Exercise details —
Apart from the images, the entire listing below must be restated word for word.

Data —
>>>>
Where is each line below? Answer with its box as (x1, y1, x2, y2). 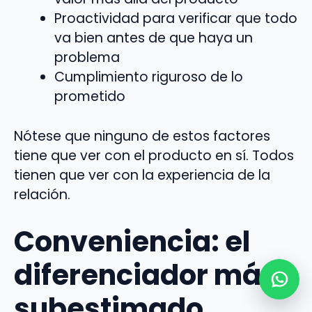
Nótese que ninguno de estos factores (14, 127, 270, 146)
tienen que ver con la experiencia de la (14, 166, 270, 185)
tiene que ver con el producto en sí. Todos (14, 146, 294, 166)
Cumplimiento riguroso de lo (54, 68, 243, 87)
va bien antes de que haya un (54, 29, 253, 48)
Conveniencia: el (14, 221, 250, 261)
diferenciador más (14, 255, 277, 295)
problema (54, 48, 120, 68)
<<<<
Solved problem —
Where is each line below? Answer with its box as (x1, y1, x2, y2). 
Nótese que ninguno de estos factores (14, 127, 270, 146)
tienen que ver con la experiencia de la (14, 166, 270, 185)
tiene que ver con el producto en sí. Todos (14, 146, 294, 166)
Cumplimiento riguroso de lo (54, 68, 243, 87)
va bien antes de que haya un (54, 29, 253, 48)
Conveniencia: el (14, 221, 250, 261)
diferenciador más (14, 255, 277, 295)
problema (54, 48, 120, 68)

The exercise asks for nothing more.